The covid pandemic has been one of the most surreal and seismic global events of our lifetimes, with 212,000 people having died as a result of it in the United Kingdom and our economy having been directly hit to the tune of £250 billion of gross value added. The social impacts on everything from our children’s lost learning to NHS waiting lists will be felt for years to come. The extent of the damage that the pandemic caused was not inevitable. The UK was badly unprepared. NHS waiting lists were at record levels even before the pandemic hit. We had staff shortages of 100,000 in our health service and 112,000 vacancies in social care.
In 2016, the outcome of Exercise Cygnus informed the Government that the NHS would not be able to cope with a flu pandemic; yet they still reduced the stock of PPE and the number of beds.
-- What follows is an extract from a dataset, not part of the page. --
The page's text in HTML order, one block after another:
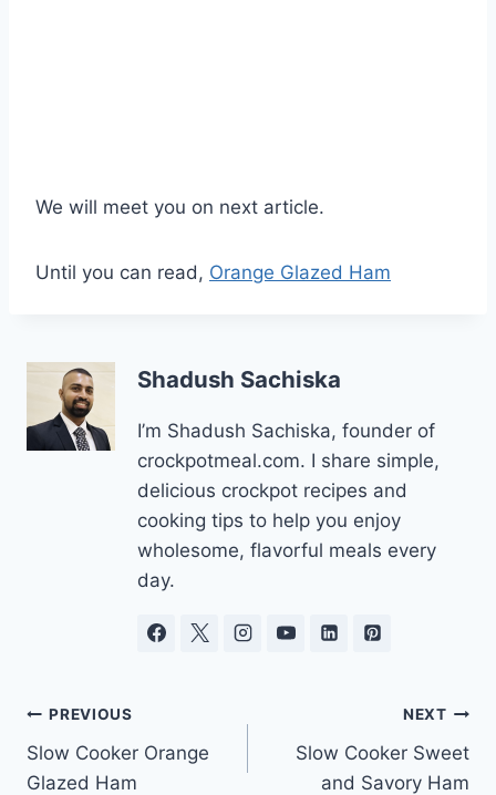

Too many people have paid for that decision with their lives, particularly in care homes across our country as untested patients were ferried from hospitals to homes. Then of course there are the billions of public money wasted on unusable PPE, the chaotic shuffling in and out of lockdowns from a Government that could not get a grip, and at the end of it, the UK’s abject position as the worst hit economy in the G7.
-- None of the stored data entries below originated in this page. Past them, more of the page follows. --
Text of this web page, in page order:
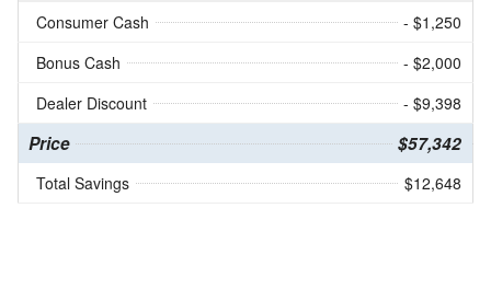
Consumer Cash
- $1,250
Bonus Cash
- $2,000
Dealer Discount
- $9,398
Price $57,342
Total Savings $12,648

After 12 years of Tory complacency, the next Labour Government will never leave our country with such a soft underbelly. The next Labour Government will deliver a new 10-year plan for the NHS, including one of the biggest expansions of the NHS workforce in history, doubling the number of medical school places to 15,000 a year, training more GPs, nurses and health visitors each year, and harnessing life sciences and technology to reduce preventable illness.
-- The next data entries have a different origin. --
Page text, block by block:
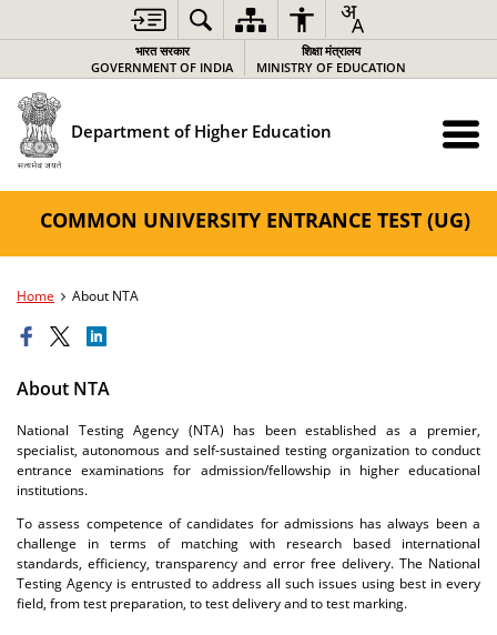
भारत सरकार
GOVERNMENT OF INDIA
शिक्षा मंत्रालय
MINISTRY OF EDUCATION
Department of Higher Education
COMMON UNIVERSITY ENTRANCE TEST (UG)
Home About NTA
About NTA
National Testing Agency (NTA) has been established as a premier,
specialist, autonomous and self-sustained testing organization to conduct
entrance examinations for admission/fellowship in higher educational
institutions.
To assess competence of candidates for admissions has always been a
challenge in terms of matching with research based international
standards, efficiency, transparency and error free delivery. The National
Testing Agency is entrusted to address all such issues using best in every
field, from test preparation, to test delivery and to test marking.
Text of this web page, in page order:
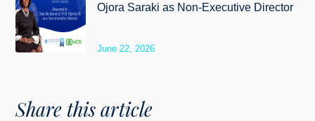
Ojora Saraki as Non-Executive Director
June 22, 2026
Share this article
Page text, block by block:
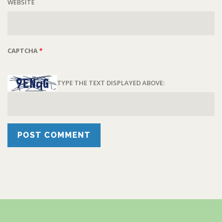
WEBSITE
CAPTCHA*
TYPE THE TEXT DISPLAYED ABOVE:

While it might feel like the pandemic is over now, the threat is not. That is what today’s debate is about. Far from a once-in-100-years event, many natural biological threats have emerged in recent years, including severe acute respiratory syndrome, avian flu, middle east respiratory syndrome, Ebola and monkeypox. Climate change and globalisation mean that natural biological threats are becoming more common, and it is not only biological threats that we must prepare for. Advances in gene editing mean that virologists can more easily modify viruses to be deadlier and spread more quickly, increasing the security risk posed by bioweapons and bioterrorism. Will the Minister comment on our concern that the biological weapons convention currently remains very weak, with little funding and only four staff, compared with the 500 staff for the chemical weapons convention?
Pandemic preparedness must therefore be taken seriously as a matter of national security. Future threats could be far deadlier than covid-19. During the first wave of coronavirus, 1% of infected individuals died, compared with 80% during the west African Ebola epidemic. The lesson of the pandemic was that no one is safe until everyone is safe, and that global health is local health, so global co-operation on pandemic preparedness and biological threats clearly needs to be strengthened. That is why the Opposition absolutely support the principle of a legally binding WHO treaty that sets the standard for all countries to contribute to global health security. Our country was set back not just once but three times by new, dangerous covid variants that originated overseas. We are stronger together than trying to firefight such crises alone.
The WHO is the primary UN agency for international public health. In its history of over 70 years, it has contributed to the eradication of smallpox, helped to immunise millions of children against preventable diseases such as tuberculosis and measles, and is supporting the near eradication of wild polio. Currently the WHO is responding to 55 graded emergencies around the world. Last year, it supported member states in response to 75 different health emergencies. More than 339 million people are now in need of direct humanitarian assistance, and in those countries affected by fragility and conflict we are seeing 80% of the world’s major epidemics.
The principles laid out in the zero draft text on pandemic preparedness are a strong foundation from which to begin to respond to some of those crises. The text on strengthening global health systems and universal health coverage, on international transparency and on the sharing of technology, diagnostics, vaccines and knowhow echoes what Opposition Members said consistently during the pandemic. It is through multilateral efforts, strengthened through international law, that we can ensure that the response to the next pandemic is faster and more effective, and does not leave other countries behind.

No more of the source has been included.